*Exercise*:
Could you give back exactly the lines below from the one with "check Last item" through the one with "integrates beautifully into the drink.", without a single picture?
======== Given entries
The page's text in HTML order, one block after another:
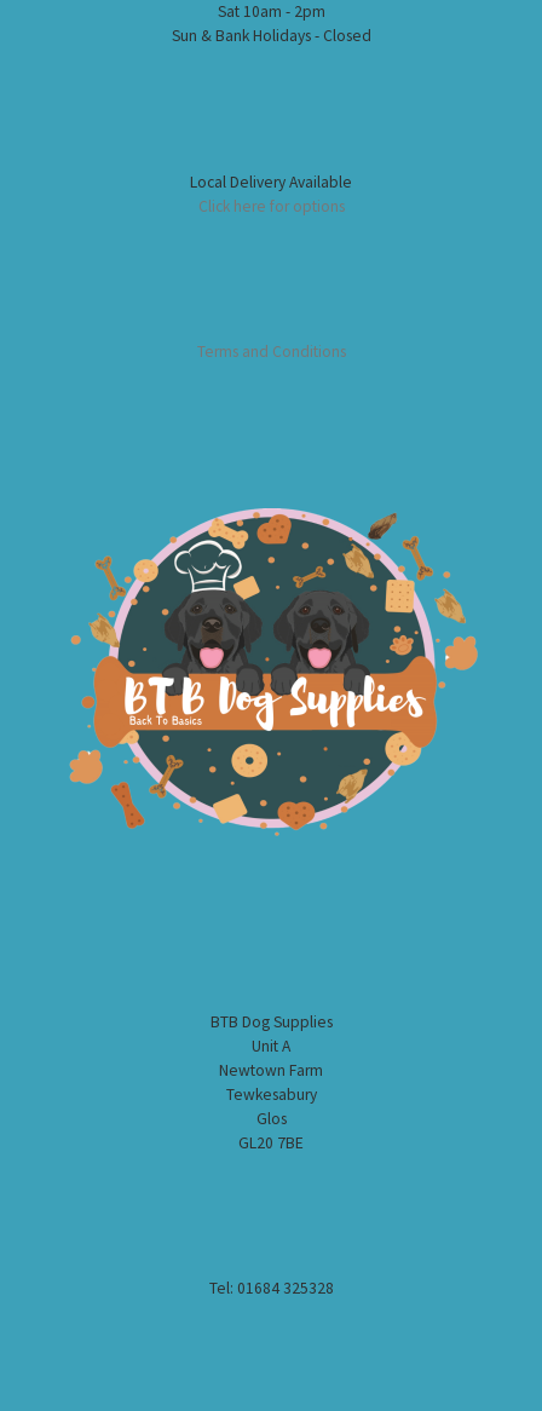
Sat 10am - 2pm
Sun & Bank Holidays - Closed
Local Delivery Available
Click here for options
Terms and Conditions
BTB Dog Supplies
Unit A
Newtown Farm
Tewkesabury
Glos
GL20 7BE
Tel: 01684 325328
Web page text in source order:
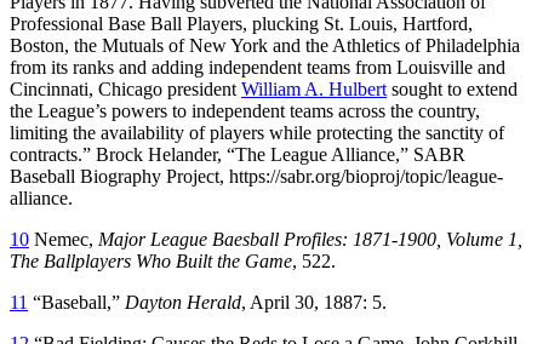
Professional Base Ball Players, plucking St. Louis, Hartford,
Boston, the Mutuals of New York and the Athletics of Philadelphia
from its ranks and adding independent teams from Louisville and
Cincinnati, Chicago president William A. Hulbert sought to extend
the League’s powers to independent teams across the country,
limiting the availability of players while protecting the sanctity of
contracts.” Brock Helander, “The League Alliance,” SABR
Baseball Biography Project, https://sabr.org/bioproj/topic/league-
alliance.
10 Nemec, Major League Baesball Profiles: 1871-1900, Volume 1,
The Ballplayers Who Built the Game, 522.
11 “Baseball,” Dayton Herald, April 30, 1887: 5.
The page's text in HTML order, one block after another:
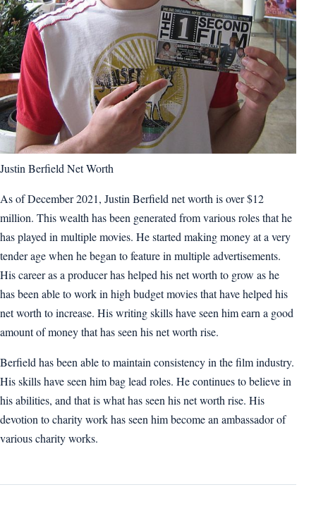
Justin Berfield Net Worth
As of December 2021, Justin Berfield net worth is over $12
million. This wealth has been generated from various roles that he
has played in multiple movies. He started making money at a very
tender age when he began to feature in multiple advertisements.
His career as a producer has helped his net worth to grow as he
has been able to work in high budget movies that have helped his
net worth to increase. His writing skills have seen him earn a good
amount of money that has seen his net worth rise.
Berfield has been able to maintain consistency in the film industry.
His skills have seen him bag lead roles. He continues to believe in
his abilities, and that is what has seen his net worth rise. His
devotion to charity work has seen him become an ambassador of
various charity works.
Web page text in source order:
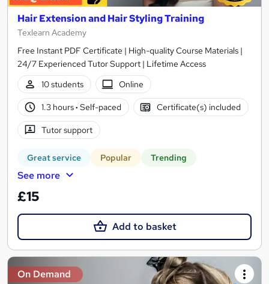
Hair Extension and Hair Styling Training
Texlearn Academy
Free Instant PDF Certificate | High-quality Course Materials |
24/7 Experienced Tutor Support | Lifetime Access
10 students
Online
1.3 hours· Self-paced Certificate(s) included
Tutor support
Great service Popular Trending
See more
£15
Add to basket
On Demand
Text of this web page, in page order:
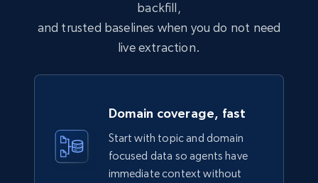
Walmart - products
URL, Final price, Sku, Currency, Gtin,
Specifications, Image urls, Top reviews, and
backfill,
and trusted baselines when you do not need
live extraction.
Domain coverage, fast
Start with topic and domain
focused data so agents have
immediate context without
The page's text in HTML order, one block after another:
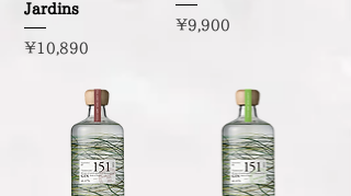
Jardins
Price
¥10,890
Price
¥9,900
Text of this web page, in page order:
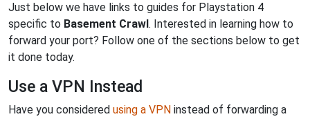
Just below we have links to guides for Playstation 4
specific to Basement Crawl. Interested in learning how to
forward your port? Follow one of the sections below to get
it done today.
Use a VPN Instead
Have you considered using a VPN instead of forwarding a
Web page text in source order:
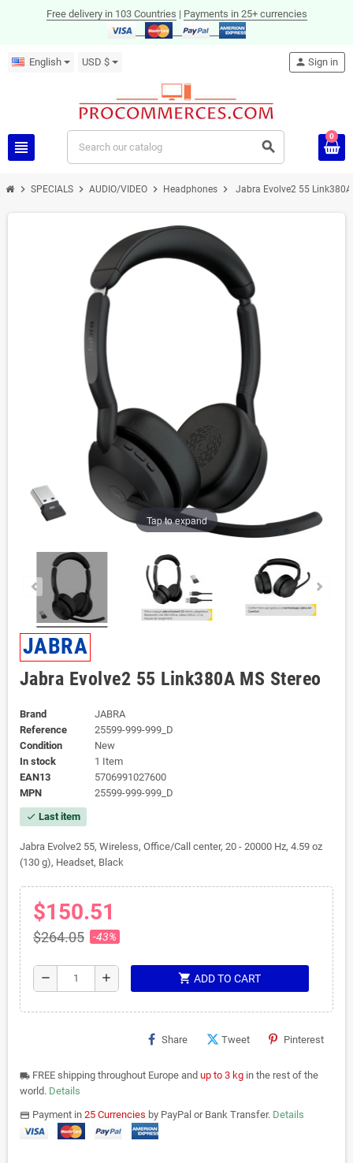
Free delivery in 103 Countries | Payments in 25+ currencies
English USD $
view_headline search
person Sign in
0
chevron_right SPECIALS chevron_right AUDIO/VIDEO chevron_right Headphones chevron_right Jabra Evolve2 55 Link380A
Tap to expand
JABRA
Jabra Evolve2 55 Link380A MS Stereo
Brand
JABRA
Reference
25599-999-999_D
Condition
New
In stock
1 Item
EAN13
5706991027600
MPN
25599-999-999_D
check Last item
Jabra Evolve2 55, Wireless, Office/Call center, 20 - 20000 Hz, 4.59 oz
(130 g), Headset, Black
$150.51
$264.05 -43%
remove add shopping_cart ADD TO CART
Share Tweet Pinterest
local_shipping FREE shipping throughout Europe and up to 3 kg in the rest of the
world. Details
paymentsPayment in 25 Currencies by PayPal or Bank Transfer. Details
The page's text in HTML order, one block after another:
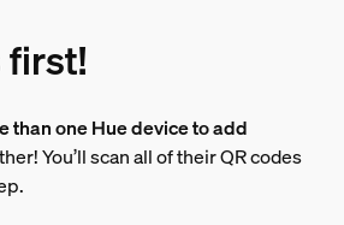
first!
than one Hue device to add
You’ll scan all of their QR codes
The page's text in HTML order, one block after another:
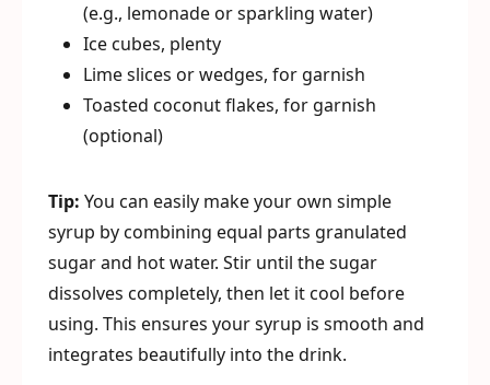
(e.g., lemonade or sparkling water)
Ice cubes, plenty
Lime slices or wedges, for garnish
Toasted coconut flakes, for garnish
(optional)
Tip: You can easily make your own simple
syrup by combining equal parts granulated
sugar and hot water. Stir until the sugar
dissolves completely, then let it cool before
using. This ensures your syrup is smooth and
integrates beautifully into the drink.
================
======== Given entries
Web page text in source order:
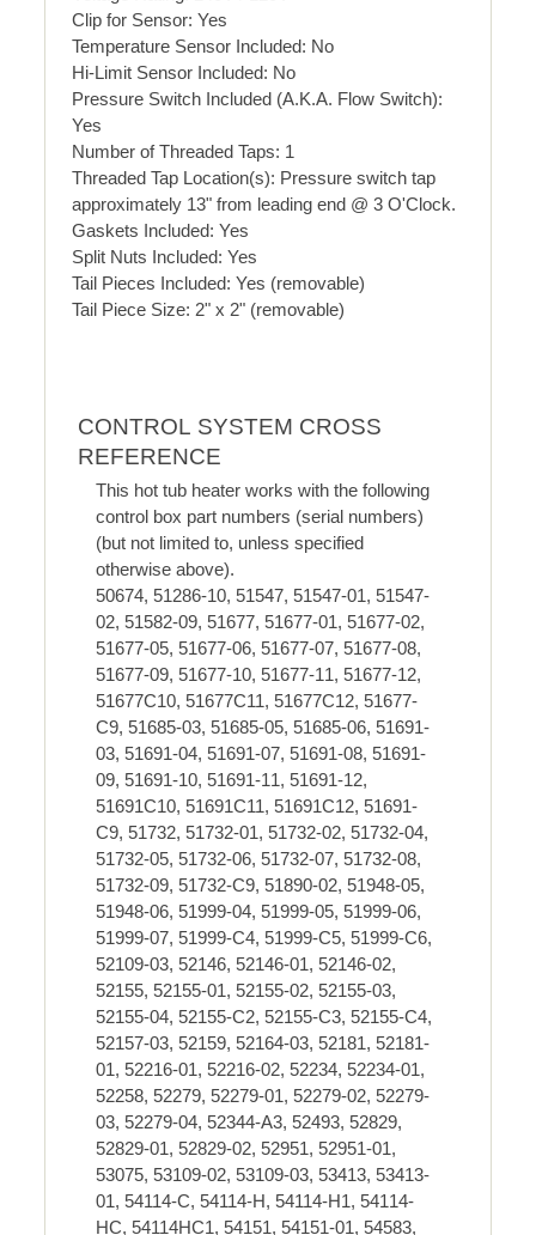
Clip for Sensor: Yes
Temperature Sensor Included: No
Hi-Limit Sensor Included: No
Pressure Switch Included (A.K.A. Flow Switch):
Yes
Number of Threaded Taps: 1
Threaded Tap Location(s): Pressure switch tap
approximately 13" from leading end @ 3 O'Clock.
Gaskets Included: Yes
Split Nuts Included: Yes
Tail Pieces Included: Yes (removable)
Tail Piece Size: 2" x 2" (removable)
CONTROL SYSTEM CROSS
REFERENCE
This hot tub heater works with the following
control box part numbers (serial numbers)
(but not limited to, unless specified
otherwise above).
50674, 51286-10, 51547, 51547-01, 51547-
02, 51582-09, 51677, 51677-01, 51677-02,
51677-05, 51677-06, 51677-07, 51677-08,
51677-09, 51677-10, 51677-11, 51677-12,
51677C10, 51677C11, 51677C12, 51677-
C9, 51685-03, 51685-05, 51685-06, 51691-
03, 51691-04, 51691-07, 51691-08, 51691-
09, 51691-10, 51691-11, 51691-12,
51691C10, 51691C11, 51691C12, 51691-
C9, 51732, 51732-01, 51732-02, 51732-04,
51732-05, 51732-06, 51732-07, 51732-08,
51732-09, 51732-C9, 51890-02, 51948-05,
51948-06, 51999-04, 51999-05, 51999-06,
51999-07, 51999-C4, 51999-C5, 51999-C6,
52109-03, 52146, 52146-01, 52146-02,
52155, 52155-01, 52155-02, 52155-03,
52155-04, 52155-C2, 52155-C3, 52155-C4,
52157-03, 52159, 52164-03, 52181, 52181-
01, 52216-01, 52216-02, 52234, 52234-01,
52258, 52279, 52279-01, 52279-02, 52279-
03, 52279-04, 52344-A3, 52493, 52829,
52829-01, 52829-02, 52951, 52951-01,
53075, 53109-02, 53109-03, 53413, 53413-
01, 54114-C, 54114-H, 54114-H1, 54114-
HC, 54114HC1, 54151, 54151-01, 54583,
================
*Solution for this problem*:
check Last item
Jabra Evolve2 55, Wireless, Office/Call center, 20 - 20000 Hz, 4.59 oz
(130 g), Headset, Black
$150.51
$264.05 -43%
remove add shopping_cart ADD TO CART
Share Tweet Pinterest
local_shipping FREE shipping throughout Europe and up to 3 kg in the rest of the
world. Details
paymentsPayment in 25 Currencies by PayPal or Bank Transfer. Details
The page's text in HTML order, one block after another:
first!
than one Hue device to add
You’ll scan all of their QR codes
The page's text in HTML order, one block after another:
(e.g., lemonade or sparkling water)
Ice cubes, plenty
Lime slices or wedges, for garnish
Toasted coconut flakes, for garnish
(optional)
Tip: You can easily make your own simple
syrup by combining equal parts granulated
sugar and hot water. Stir until the sugar
dissolves completely, then let it cool before
using. This ensures your syrup is smooth and
integrates beautifully into the drink.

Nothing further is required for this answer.